Copy each line of the data that has "your" in it.

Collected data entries
--------

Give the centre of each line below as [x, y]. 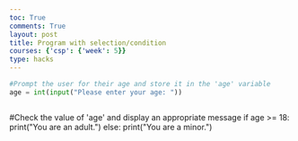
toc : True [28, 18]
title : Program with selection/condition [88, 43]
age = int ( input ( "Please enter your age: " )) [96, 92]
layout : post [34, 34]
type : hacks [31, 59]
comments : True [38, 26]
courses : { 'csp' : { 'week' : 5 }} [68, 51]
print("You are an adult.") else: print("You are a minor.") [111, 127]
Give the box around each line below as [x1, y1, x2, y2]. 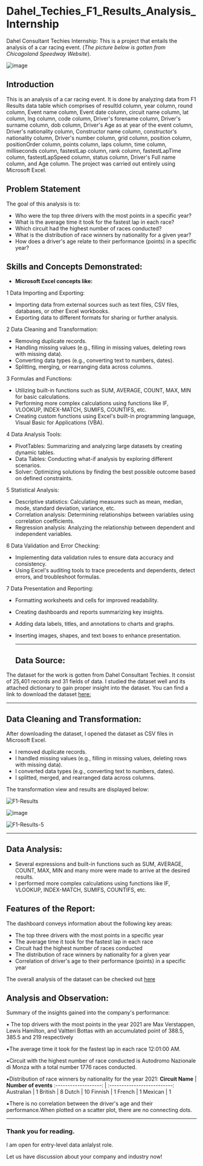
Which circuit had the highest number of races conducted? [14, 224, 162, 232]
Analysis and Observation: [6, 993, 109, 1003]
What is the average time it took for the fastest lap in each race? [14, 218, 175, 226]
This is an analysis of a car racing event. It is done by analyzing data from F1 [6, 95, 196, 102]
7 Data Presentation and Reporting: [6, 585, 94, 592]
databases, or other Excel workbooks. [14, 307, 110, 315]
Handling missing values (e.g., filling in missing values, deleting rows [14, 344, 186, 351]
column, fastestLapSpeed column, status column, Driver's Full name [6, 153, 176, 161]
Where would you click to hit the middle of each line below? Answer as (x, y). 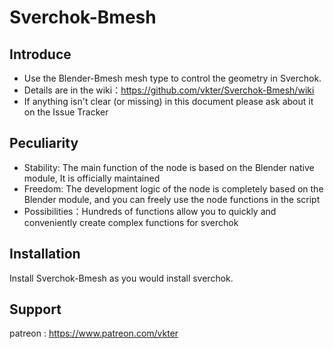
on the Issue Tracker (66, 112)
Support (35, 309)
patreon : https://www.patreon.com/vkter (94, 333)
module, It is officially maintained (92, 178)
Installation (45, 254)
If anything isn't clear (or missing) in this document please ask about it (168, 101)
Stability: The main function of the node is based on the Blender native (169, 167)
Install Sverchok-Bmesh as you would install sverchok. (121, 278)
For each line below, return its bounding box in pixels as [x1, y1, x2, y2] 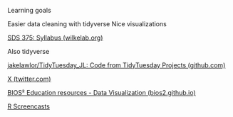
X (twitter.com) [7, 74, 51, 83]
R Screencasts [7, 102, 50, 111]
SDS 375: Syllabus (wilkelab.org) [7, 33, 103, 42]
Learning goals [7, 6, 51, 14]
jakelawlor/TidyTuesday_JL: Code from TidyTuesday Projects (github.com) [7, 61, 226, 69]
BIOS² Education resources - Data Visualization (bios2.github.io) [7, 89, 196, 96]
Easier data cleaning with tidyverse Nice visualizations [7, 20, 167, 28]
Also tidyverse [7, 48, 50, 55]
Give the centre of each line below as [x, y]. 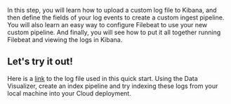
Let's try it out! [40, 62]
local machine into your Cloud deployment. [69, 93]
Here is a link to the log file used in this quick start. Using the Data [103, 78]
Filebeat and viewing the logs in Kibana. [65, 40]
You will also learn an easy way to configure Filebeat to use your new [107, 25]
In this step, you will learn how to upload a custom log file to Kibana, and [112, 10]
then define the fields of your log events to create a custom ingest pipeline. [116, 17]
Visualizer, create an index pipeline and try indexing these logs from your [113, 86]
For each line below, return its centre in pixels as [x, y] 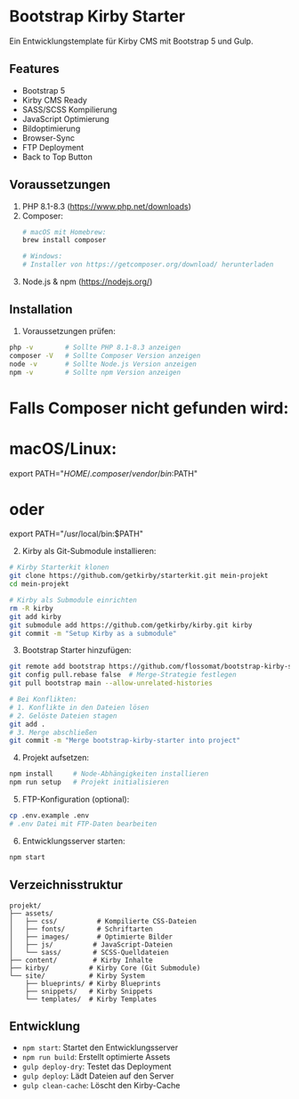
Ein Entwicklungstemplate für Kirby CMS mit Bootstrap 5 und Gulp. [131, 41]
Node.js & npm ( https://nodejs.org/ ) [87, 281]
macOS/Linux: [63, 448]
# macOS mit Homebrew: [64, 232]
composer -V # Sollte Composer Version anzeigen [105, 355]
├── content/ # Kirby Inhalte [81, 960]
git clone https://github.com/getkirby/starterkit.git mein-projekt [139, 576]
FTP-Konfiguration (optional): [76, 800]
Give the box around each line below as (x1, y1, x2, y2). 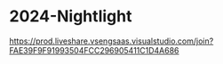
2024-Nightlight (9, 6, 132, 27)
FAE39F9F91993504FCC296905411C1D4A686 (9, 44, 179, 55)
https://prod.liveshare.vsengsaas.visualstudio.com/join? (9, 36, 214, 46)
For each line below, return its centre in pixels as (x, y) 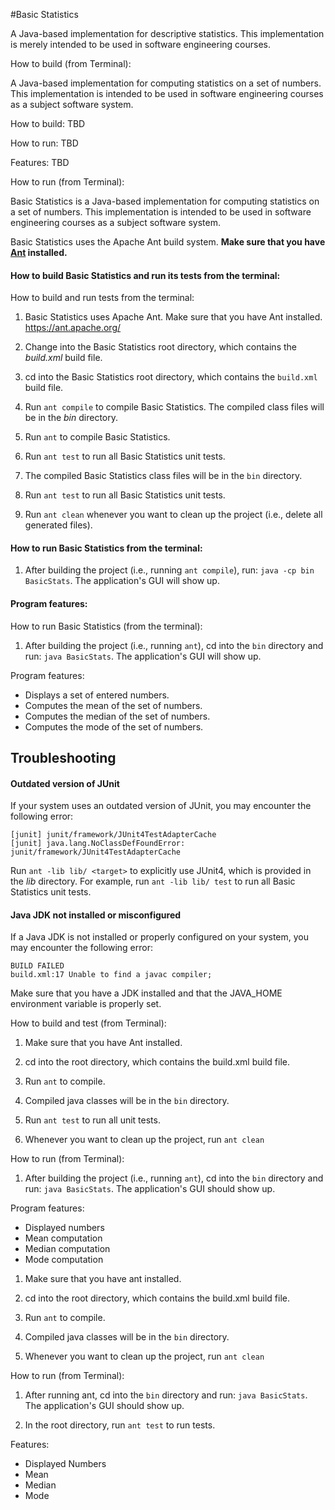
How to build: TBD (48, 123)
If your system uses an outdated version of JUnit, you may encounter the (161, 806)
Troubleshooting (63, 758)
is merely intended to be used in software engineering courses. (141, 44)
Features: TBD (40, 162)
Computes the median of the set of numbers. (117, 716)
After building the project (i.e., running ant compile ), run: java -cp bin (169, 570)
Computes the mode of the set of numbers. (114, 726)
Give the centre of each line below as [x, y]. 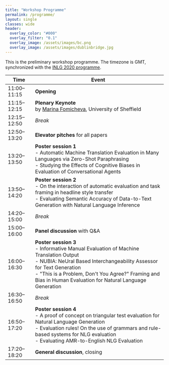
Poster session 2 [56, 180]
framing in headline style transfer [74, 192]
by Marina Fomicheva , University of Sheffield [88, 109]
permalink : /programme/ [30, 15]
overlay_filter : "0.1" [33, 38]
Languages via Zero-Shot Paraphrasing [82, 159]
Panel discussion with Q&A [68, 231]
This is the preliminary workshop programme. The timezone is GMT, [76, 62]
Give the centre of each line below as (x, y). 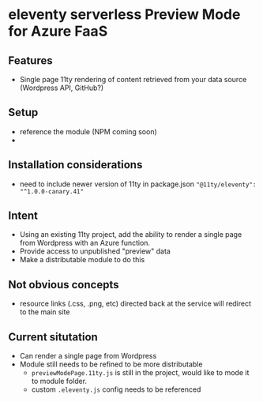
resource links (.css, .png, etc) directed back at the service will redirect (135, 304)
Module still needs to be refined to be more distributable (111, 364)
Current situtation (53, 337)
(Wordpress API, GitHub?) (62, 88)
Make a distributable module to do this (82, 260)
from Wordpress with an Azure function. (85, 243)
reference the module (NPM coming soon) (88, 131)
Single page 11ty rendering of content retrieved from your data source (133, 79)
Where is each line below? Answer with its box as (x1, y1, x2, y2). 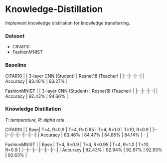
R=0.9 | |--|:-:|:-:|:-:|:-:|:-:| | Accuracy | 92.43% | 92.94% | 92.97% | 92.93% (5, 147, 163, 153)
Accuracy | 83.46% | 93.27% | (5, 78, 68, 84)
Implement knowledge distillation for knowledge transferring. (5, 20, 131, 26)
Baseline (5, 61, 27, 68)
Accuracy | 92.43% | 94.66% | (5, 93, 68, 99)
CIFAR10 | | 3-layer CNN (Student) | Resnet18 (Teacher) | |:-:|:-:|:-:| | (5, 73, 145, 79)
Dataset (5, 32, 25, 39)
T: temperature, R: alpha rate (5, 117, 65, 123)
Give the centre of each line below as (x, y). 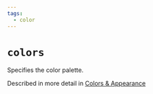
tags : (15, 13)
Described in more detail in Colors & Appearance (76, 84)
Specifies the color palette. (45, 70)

--------

__Result of the exercise__.
age = int ( input ( "Please enter your age: " )) [96, 92]
local machine into your Cloud deployment. [69, 93]
You will also learn an easy way to configure Filebeat to use your new [107, 25]
then define the fields of your log events to create a custom ingest pipeline. [116, 17]
Visualizer, create an index pipeline and try indexing these logs from your [113, 86]
If your system uses an outdated version of JUnit, you may encounter the (161, 806)
Single page 11ty rendering of content retrieved from your data source (133, 79)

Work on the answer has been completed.